Following doctorly instructions and measuring just once at 60m would have given me an incomplete picture of how this stuff works. I learned:

  • My current favorite soylents (gingerbread and pumpkin spice) are on the edge if I drink them in 5-10m, but if I drink them over 30m, the measurement was so low at the predicted peak that I didn’t bother measuring more
  • The breaded fish curry bit my ass hard… this was early on when I thought reducing the rice would do it. But there were Secret Carbohydrates that I could not detect
  • Conversely it was safer than I thought (light green) to have a salad with a some corn, a heavy-ish amount of sweet dressing, and a slice of bread

I enjoyed taking these measurements and building my intuition for [what types of meals, over how long an eating period, with or without a walk] affect blood sugar. I was interested to realize that if I’d gotten a blood glucometer years ago, I would (I think) have immediately started gathering this same data and making diabetes-delaying health choice. In the absence of such data, I vaguely felt I should avoid sugar, then failed to act on that feeling.

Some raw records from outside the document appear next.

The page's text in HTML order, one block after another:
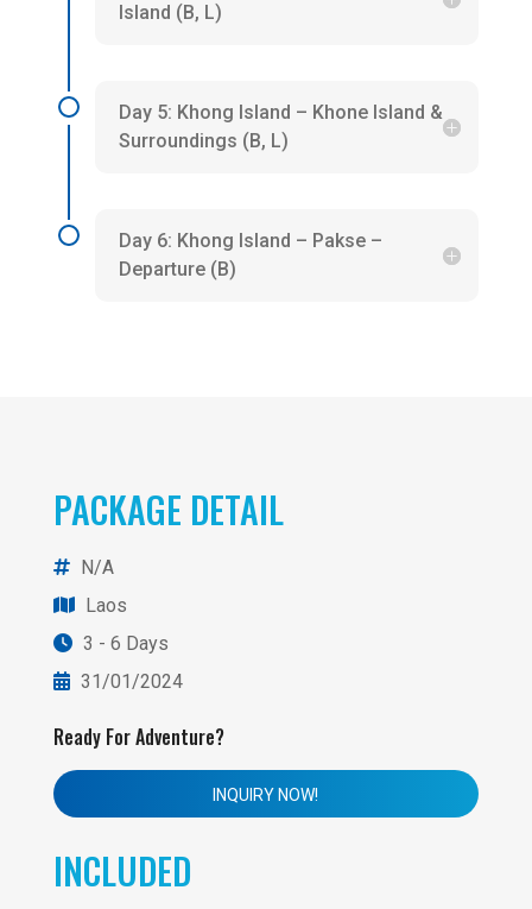
Island (B, L)
Day 5: Khong Island – Khone Island &
Surroundings (B, L)
Day 6: Khong Island – Pakse –
Departure (B)
PACKAGE DETAIL
N/A
Laos
3 - 6 Days
31/01/2024
Ready For Adventure?
INQUIRY NOW!
INCLUDED
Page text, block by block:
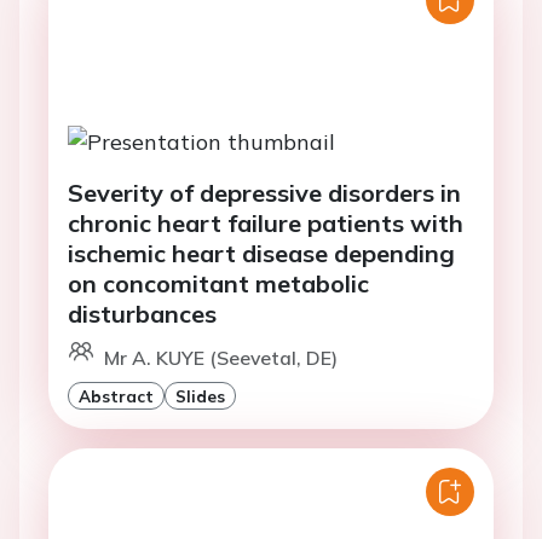
Severity of depressive disorders in
chronic heart failure patients with
ischemic heart disease depending
on concomitant metabolic
disturbances
Mr A. KUYE (Seevetal, DE)
Abstract Slides
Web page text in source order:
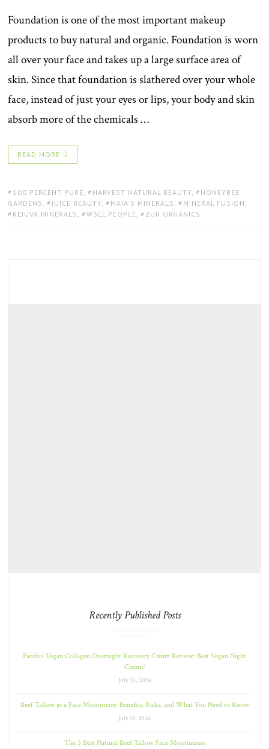
Foundation is one of the most important makeup
products to buy natural and organic. Foundation is worn
all over your face and takes up a large surface area of
skin. Since that foundation is slathered over your whole
face, instead of just your eyes or lips, your body and skin
absorb more of the chemicals …
READ MORE
TAGS:
100 PERCENT PURE, HARVEST NATURAL BEAUTY, HONEYBEE
GARDENS , JUICE BEAUTY, MAIA'S MINERALS , MINERAL FUSION ,
REJUVA MINERALS , W3LL PEOPLE, ZUII ORGANICS
Recently Published Posts
Pacifica Vegan Collagen Overnight Recovery Cream Review: Best Vegan Night
Cream?
July 23, 2026
Beef Tallow as a Face Moisturizer: Benefits, Risks, and What You Need to Know
July 13, 2026
The 5 Best Natural Beef Tallow Face Moisturizers
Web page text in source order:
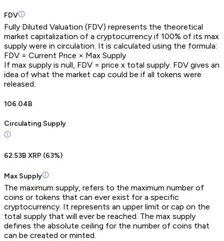
FDV
Fully Diluted Valuation (FDV) represents the theoretical
market capitalization of a cryptocurrency if 100% of its max
supply were in circulation. It is calculated using the formula:
FDV = Current Price × Max Supply
If max supply is null, FDV = price x total supply. FDV gives an
idea of what the market cap could be if all tokens were
released.
106.04B
Circulating Supply
62.53B XRP (63%)
Max Supply
The maximum supply, refers to the maximum number of
coins or tokens that can ever exist for a specific
cryptocurrency. It represents an upper limit or cap on the
total supply that will ever be reached. The max supply
defines the absolute ceiling for the number of coins that
can be created or minted.
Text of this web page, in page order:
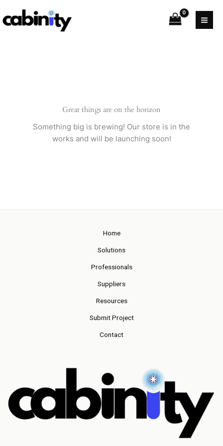
to
Great things are on the horizon
Something big is brewing! Our store is in the
works and will be launching soon!
Home
Solutions
Professionals
Suppliers
Resources
Submit Project
Contact
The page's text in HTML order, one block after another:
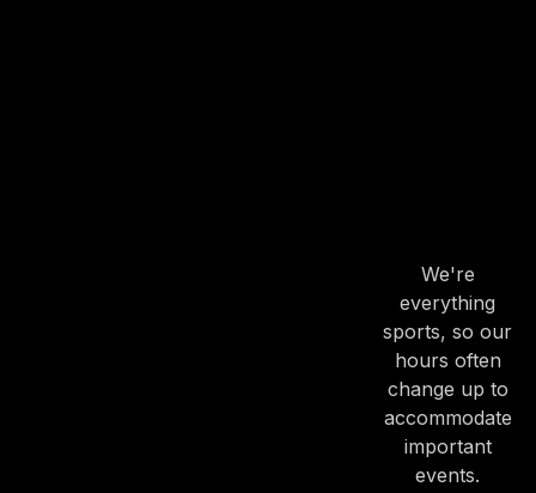
We're
everything
sports, so our
hours often
change up to
accommodate
important
events.
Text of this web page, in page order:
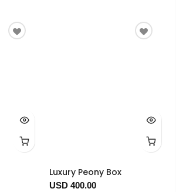
Luxury Peony Box
USD 400.00
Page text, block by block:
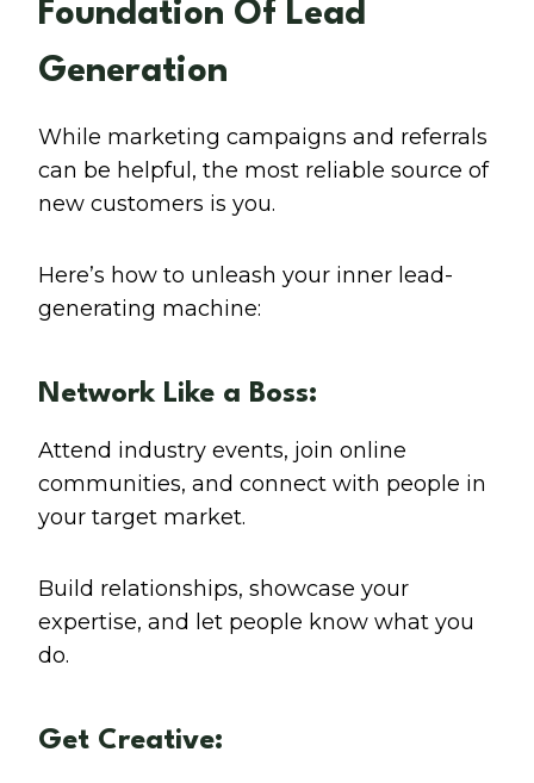
Foundation Of Lead
Generation
While marketing campaigns and referrals
can be helpful, the most reliable source of
new customers is you.
Here’s how to unleash your inner lead-
generating machine:
Network Like a Boss:
Attend industry events, join online
communities, and connect with people in
your target market.
Build relationships, showcase your
expertise, and let people know what you
do.
Get Creative:
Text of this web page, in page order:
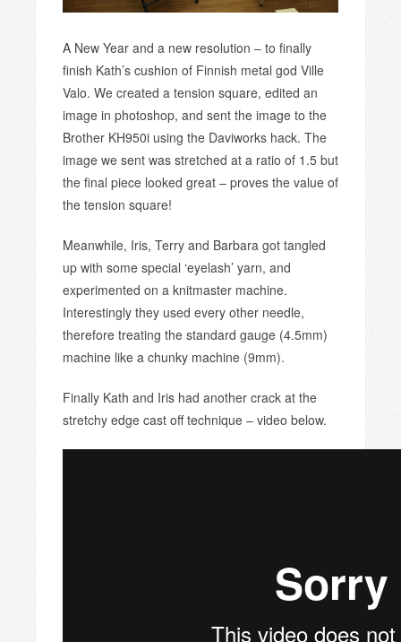
A New Year and a new resolution – to finally
finish Kath’s cushion of Finnish metal god Ville
Valo. We created a tension square, edited an
image in photoshop, and sent the image to the
Brother KH950i using the Daviworks hack. The
image we sent was stretched at a ratio of 1.5 but
the final piece looked great – proves the value of
the tension square!
Meanwhile, Iris, Terry and Barbara got tangled
up with some special ‘eyelash’ yarn, and
experimented on a knitmaster machine.
Interestingly they used every other needle,
therefore treating the standard gauge (4.5mm)
machine like a chunky machine (9mm).
Finally Kath and Iris had another crack at the
stretchy edge cast off technique – video below.

In fact, it turns out I had the stupid intuition that there was an exact correlation between how much I liked a food and how bad it was for me – at least with respect to type 2 diabetes, which runs in my family. As you might expect, that is not true. There were some foods that are impactful to give up that I don’t mind giving up, and some foods I like a lot that are fine. I snack a lot of cashews, keto cereal, and cottage cheese now, the same amount of ice cream, and fewer cookies. I don’t feel like I’ve made huge sacrifices on the snack front (although I’ve found meals harder to decarb).

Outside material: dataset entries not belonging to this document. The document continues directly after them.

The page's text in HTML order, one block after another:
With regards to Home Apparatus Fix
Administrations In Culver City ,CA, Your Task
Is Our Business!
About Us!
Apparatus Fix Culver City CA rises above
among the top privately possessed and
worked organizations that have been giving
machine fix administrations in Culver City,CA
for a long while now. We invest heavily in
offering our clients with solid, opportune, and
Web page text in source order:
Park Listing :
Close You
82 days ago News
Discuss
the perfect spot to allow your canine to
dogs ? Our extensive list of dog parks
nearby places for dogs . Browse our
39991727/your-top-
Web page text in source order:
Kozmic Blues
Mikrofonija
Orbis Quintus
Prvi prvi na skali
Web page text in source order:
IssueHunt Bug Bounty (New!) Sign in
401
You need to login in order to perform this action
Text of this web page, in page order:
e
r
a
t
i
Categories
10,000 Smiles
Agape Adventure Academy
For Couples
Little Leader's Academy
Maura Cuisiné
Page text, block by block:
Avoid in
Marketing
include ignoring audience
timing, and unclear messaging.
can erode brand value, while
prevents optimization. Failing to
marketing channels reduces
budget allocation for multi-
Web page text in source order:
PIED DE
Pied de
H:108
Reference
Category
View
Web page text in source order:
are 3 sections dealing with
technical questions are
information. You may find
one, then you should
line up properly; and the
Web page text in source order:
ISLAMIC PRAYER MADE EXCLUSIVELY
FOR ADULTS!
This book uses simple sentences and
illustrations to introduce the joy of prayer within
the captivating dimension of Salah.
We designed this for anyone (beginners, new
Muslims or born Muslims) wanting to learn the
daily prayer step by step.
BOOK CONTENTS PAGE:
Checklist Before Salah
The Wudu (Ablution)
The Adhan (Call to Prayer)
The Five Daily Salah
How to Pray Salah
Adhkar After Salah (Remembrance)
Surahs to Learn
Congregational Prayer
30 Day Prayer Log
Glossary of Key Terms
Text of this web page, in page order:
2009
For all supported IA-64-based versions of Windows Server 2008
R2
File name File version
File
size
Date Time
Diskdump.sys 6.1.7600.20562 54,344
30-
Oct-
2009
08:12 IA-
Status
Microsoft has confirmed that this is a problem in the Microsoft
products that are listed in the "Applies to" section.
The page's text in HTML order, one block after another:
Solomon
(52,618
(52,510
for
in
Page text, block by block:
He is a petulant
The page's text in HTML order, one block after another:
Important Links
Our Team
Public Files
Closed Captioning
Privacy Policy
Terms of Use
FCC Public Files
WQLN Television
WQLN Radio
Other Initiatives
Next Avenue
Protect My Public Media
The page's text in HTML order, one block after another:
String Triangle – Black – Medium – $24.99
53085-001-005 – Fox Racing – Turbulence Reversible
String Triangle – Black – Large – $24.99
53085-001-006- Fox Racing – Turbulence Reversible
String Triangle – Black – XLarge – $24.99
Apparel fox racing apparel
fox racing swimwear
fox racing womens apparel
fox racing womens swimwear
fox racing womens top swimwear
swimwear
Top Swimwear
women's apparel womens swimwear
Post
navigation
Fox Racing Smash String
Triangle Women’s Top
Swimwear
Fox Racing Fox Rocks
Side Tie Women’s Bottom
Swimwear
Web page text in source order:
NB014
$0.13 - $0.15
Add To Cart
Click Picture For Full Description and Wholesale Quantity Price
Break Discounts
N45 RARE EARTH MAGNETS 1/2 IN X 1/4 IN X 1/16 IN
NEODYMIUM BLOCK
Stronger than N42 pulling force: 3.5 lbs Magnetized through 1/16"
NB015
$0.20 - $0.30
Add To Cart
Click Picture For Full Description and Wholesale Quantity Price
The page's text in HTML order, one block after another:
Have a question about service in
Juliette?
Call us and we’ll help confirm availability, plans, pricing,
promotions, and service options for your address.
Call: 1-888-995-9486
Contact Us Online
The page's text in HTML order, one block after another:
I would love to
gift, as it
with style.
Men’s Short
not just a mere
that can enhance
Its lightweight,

In this case, I failed for a long time to solve a problem – to substantial detriment of my health – simply because I was not measuring the outcome. Usually if that’s an issue it’s partially because the outcome is hard to measure – but in this case it was not true.

It might be worth scanning your life for any problem you’re failing to solve simply because you’re not measuring the outcome and there’s no feedback or reward associated with working on it. (If your brain is amenable to this you can sometimes force a measurement on something – I find it pleasant to try to get a good grade on my day according to a Google Sheets formula I wrote.)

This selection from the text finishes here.